# Goal of the exercise
An exact transcription of every entry is required, with the images left out.
════
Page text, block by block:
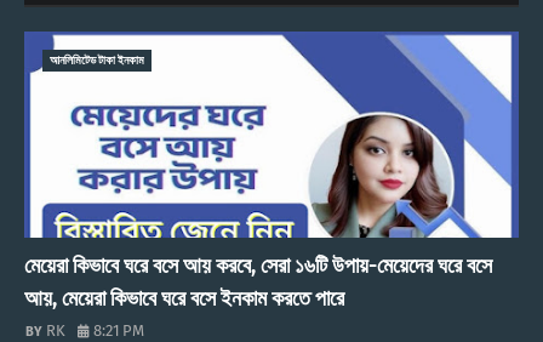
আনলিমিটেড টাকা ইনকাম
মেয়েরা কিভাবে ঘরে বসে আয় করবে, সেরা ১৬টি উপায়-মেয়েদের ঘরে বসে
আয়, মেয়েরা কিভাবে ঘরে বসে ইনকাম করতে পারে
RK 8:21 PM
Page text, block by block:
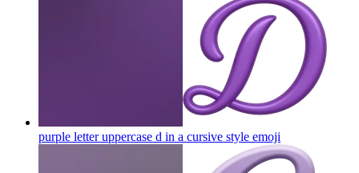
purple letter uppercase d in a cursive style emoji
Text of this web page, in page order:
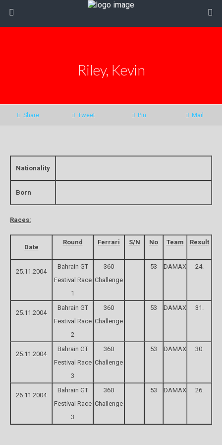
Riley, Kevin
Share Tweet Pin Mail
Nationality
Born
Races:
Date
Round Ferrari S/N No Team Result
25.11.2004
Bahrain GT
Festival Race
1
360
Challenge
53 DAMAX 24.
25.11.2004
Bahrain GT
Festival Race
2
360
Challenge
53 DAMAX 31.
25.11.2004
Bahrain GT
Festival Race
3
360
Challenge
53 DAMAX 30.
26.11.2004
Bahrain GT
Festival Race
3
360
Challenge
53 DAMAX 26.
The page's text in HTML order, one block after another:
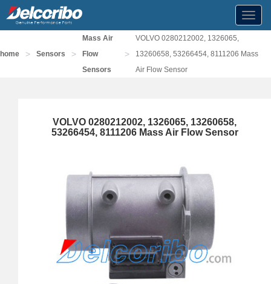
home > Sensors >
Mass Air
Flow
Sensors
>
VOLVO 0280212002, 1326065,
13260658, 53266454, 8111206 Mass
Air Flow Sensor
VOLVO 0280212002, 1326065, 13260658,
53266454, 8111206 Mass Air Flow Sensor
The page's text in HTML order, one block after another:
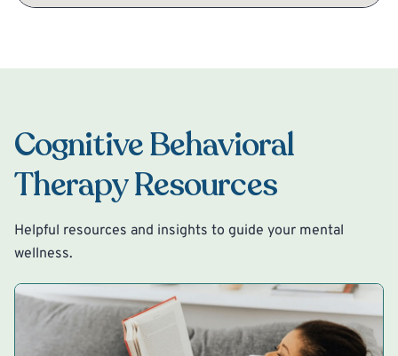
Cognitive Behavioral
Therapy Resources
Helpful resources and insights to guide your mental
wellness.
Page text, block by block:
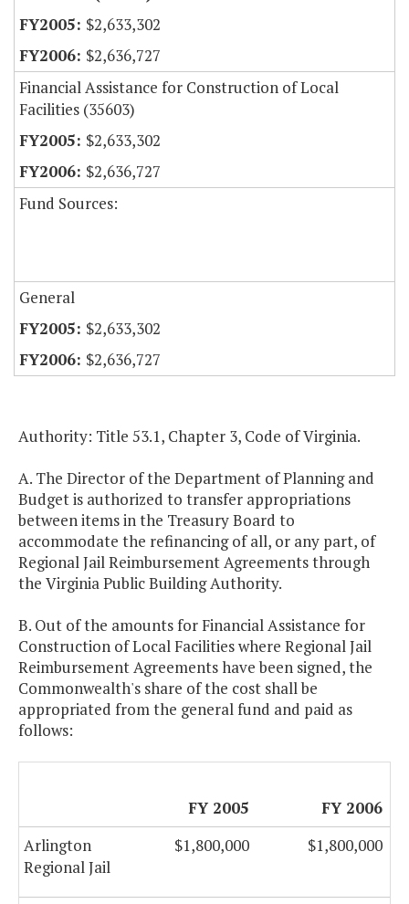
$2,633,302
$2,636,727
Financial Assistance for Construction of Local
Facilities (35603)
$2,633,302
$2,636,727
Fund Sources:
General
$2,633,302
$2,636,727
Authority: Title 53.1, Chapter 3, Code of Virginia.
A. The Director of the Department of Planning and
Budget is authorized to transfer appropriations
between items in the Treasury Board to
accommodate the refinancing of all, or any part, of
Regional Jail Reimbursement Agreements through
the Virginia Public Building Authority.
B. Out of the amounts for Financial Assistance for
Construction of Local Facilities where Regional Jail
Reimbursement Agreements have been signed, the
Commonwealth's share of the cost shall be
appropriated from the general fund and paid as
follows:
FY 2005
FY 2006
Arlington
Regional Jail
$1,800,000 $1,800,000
════
# Response area
Page text, block by block:
আনলিমিটেড টাকা ইনকাম
মেয়েরা কিভাবে ঘরে বসে আয় করবে, সেরা ১৬টি উপায়-মেয়েদের ঘরে বসে
আয়, মেয়েরা কিভাবে ঘরে বসে ইনকাম করতে পারে
RK 8:21 PM
Page text, block by block:
purple letter uppercase d in a cursive style emoji
Text of this web page, in page order:
Riley, Kevin
Share Tweet Pin Mail
Nationality
Born
Races:
Date
Round Ferrari S/N No Team Result
25.11.2004
Bahrain GT
Festival Race
1
360
Challenge
53 DAMAX 24.
25.11.2004
Bahrain GT
Festival Race
2
360
Challenge
53 DAMAX 31.
25.11.2004
Bahrain GT
Festival Race
3
360
Challenge
53 DAMAX 30.
26.11.2004
Bahrain GT
Festival Race
3
360
Challenge
53 DAMAX 26.
The page's text in HTML order, one block after another:
home > Sensors >
Mass Air
Flow
Sensors
>
VOLVO 0280212002, 1326065,
13260658, 53266454, 8111206 Mass
Air Flow Sensor
VOLVO 0280212002, 1326065, 13260658,
53266454, 8111206 Mass Air Flow Sensor
The page's text in HTML order, one block after another:
Cognitive Behavioral
Therapy Resources
Helpful resources and insights to guide your mental
wellness.
Page text, block by block:
$2,633,302
$2,636,727
Financial Assistance for Construction of Local
Facilities (35603)
$2,633,302
$2,636,727
Fund Sources:
General
$2,633,302
$2,636,727
Authority: Title 53.1, Chapter 3, Code of Virginia.
A. The Director of the Department of Planning and
Budget is authorized to transfer appropriations
between items in the Treasury Board to
accommodate the refinancing of all, or any part, of
Regional Jail Reimbursement Agreements through
the Virginia Public Building Authority.
B. Out of the amounts for Financial Assistance for
Construction of Local Facilities where Regional Jail
Reimbursement Agreements have been signed, the
Commonwealth's share of the cost shall be
appropriated from the general fund and paid as
follows:
FY 2005
FY 2006
Arlington
Regional Jail
$1,800,000 $1,800,000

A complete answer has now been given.